» **INSTRUCTIONS TO FOLLOW**
Every line from the top of the records through the line containing "information will not" should be retyped exactly; the pictures should not.

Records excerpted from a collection
____
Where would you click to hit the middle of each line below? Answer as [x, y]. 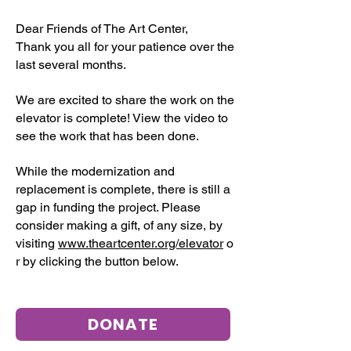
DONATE [123, 324]
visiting [37, 243]
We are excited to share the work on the [125, 100]
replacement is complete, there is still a [123, 189]
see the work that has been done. [107, 136]
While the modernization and [95, 171]
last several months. [71, 65]
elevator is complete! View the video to [122, 118]
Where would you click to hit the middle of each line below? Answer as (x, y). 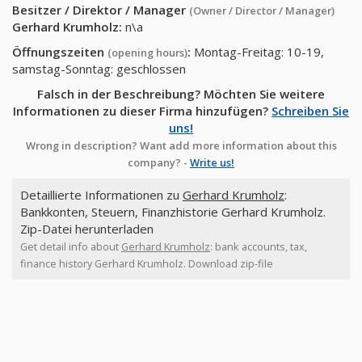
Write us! (212, 162)
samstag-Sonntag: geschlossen (99, 69)
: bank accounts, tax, (259, 246)
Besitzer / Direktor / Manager (101, 10)
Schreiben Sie (310, 111)
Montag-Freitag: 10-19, (259, 52)
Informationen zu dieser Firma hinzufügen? (142, 111)
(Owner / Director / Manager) (262, 11)
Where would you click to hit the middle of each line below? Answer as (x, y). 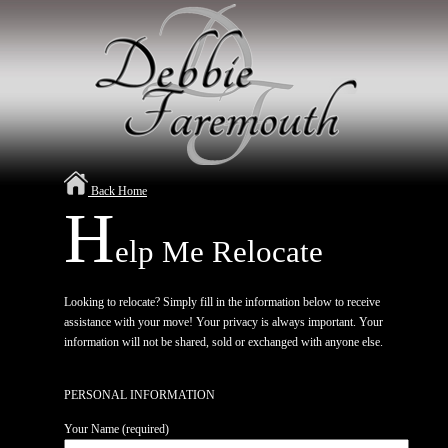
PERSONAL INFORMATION (139, 395)
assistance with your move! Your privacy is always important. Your (223, 322)
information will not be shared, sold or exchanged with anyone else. (223, 342)
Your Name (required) (116, 428)
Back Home (117, 191)
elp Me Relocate (219, 251)
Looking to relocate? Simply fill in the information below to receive (222, 302)
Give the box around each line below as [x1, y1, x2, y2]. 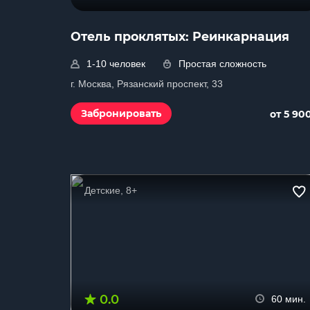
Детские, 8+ [84, 185, 137, 196]
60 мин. [271, 293, 306, 304]
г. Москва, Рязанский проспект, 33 [71, 78, 223, 89]
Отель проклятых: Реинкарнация [71, 29, 289, 44]
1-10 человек [86, 58, 145, 69]
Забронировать [81, 107, 161, 120]
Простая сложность [179, 58, 266, 69]
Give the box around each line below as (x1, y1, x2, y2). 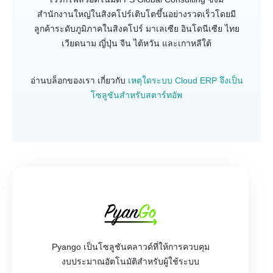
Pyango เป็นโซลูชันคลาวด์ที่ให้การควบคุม (51, 241, 210, 252)
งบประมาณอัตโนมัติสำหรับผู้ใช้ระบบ (62, 256, 199, 266)
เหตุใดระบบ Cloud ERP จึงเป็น (127, 76, 243, 86)
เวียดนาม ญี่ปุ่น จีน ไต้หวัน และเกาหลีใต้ (62, 38, 211, 48)
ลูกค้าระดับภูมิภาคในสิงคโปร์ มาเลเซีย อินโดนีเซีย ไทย (34, 23, 239, 34)
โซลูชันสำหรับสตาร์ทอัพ (91, 90, 182, 101)
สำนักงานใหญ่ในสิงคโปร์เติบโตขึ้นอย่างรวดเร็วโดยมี (37, 9, 236, 19)
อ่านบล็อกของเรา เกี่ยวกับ (30, 76, 128, 86)
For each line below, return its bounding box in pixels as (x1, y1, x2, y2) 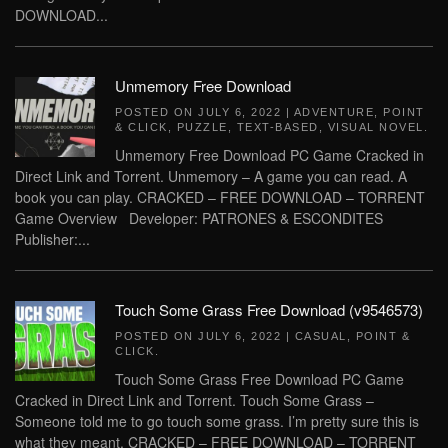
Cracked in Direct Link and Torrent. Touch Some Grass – (15, 390, 374, 410)
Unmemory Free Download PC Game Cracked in (115, 145, 424, 165)
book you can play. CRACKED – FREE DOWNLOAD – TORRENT (15, 187, 425, 207)
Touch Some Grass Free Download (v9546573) (115, 299, 423, 320)
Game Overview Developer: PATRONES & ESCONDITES (15, 208, 383, 228)
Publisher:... (15, 229, 90, 249)
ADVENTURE (293, 106, 374, 118)
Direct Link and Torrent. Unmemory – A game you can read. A (15, 166, 407, 186)
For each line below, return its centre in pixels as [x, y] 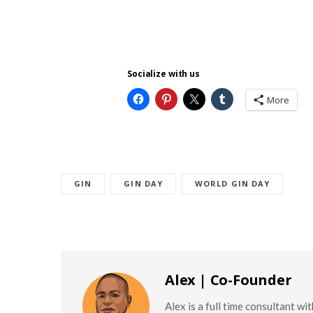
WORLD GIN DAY [233, 183]
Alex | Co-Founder [228, 279]
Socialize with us [163, 73]
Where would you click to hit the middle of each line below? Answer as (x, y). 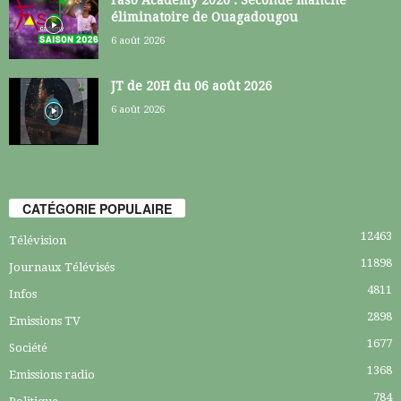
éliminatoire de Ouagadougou (205, 17)
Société (28, 348)
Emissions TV (45, 321)
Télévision (38, 241)
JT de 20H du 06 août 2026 (192, 85)
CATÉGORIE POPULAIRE (97, 209)
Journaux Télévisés (62, 268)
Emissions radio (52, 375)
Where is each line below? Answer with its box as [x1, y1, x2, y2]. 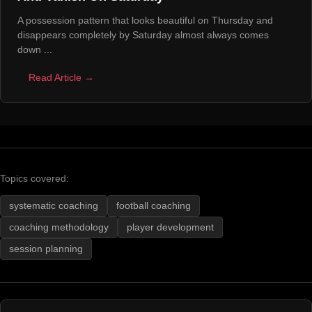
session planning [9, 244, 83, 255]
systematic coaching [9, 201, 98, 212]
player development [127, 222, 214, 233]
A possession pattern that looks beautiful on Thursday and [17, 15, 273, 26]
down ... [17, 44, 52, 56]
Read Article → [29, 72, 94, 84]
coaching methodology [9, 222, 109, 233]
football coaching [116, 201, 191, 212]
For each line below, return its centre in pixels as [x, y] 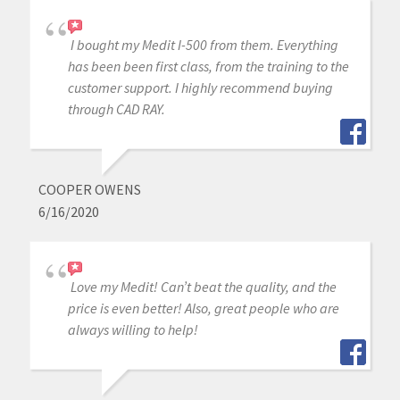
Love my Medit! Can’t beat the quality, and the [203, 287]
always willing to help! [133, 330]
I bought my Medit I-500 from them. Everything [204, 45]
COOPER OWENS [89, 190]
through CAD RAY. [116, 109]
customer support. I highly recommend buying [200, 88]
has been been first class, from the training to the [208, 67]
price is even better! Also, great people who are [203, 308]
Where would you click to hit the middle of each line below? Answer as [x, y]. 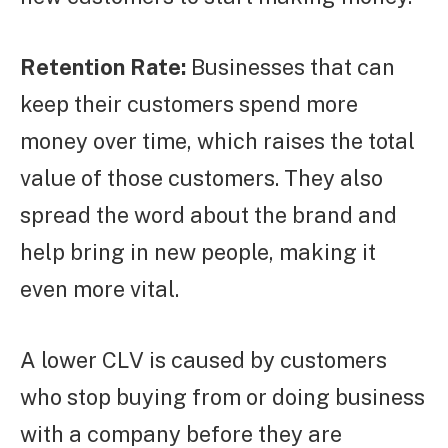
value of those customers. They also [201, 178]
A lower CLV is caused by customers [203, 360]
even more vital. [99, 289]
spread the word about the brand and [208, 215]
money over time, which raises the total [217, 141]
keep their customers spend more [189, 104]
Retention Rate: [103, 67]
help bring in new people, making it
____
» **OUTPUT BELOW**
Where would you click to hit the middle of each line below? Answer as [x, y]. 
DONATE [123, 324]
visiting [37, 243]
We are excited to share the work on the [125, 100]
replacement is complete, there is still a [123, 189]
see the work that has been done. [107, 136]
While the modernization and [95, 171]
last several months. [71, 65]
elevator is complete! View the video to [122, 118]
Where would you click to hit the middle of each line below? Answer as (x, y). 
Write us! (212, 162)
samstag-Sonntag: geschlossen (99, 69)
: bank accounts, tax, (259, 246)
Besitzer / Direktor / Manager (101, 10)
Schreiben Sie (310, 111)
Montag-Freitag: 10-19, (259, 52)
Informationen zu dieser Firma hinzufügen? (142, 111)
(Owner / Director / Manager) (262, 11)
Where would you click to hit the middle of each line below? Answer as (x, y). 
PERSONAL INFORMATION (139, 395)
assistance with your move! Your privacy is always important. Your (223, 322)
information will not be shared, sold or exchanged with anyone else. (223, 342)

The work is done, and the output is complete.